Required action »
Your task is to transcribe the entries below exactly, from their first line down to the line containing "coherent and credible", and to stop there.

Data records »

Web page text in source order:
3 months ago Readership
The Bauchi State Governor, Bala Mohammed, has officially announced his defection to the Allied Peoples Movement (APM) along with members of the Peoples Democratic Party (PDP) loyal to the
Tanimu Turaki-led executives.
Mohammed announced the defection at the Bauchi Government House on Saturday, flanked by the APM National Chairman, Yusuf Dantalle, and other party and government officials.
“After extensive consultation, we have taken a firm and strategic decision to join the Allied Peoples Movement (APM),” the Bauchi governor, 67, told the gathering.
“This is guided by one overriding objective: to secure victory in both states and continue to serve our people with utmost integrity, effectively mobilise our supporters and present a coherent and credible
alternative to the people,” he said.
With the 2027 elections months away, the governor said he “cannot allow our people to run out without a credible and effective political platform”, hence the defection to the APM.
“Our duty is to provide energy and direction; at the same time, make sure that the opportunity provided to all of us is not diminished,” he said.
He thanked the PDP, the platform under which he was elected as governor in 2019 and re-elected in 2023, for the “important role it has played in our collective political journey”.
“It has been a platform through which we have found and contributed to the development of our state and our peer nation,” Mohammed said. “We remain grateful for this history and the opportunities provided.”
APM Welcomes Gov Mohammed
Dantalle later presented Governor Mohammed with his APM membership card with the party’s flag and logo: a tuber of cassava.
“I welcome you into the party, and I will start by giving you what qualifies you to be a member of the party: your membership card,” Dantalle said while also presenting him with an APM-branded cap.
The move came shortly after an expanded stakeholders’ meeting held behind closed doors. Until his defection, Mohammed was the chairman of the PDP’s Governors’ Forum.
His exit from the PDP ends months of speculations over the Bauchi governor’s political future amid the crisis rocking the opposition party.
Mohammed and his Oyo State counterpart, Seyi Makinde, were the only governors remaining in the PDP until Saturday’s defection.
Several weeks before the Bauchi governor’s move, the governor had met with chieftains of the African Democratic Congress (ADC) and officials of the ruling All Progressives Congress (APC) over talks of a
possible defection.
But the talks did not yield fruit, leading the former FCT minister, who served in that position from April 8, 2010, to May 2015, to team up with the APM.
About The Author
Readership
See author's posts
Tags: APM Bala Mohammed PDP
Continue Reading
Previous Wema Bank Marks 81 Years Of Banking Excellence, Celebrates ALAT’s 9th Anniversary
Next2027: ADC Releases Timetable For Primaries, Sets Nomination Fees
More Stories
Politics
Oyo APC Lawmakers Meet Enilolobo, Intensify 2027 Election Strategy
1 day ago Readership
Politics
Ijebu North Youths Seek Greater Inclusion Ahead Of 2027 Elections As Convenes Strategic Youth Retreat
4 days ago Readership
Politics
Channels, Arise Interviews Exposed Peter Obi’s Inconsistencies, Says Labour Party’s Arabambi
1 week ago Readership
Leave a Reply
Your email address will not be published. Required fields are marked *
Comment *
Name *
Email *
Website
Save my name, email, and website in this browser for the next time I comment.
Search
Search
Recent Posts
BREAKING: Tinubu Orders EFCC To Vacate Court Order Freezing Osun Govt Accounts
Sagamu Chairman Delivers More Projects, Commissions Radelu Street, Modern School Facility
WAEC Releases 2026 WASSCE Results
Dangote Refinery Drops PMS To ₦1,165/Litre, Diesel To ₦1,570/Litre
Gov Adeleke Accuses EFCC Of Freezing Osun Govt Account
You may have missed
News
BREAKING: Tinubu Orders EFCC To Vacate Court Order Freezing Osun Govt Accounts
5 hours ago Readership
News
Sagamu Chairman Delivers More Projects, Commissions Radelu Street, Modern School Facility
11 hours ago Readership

Solved problem »
Web page text in source order:
3 months ago Readership
The Bauchi State Governor, Bala Mohammed, has officially announced his defection to the Allied Peoples Movement (APM) along with members of the Peoples Democratic Party (PDP) loyal to the
Tanimu Turaki-led executives.
Mohammed announced the defection at the Bauchi Government House on Saturday, flanked by the APM National Chairman, Yusuf Dantalle, and other party and government officials.
“After extensive consultation, we have taken a firm and strategic decision to join the Allied Peoples Movement (APM),” the Bauchi governor, 67, told the gathering.
“This is guided by one overriding objective: to secure victory in both states and continue to serve our people with utmost integrity, effectively mobilise our supporters and present a coherent and credible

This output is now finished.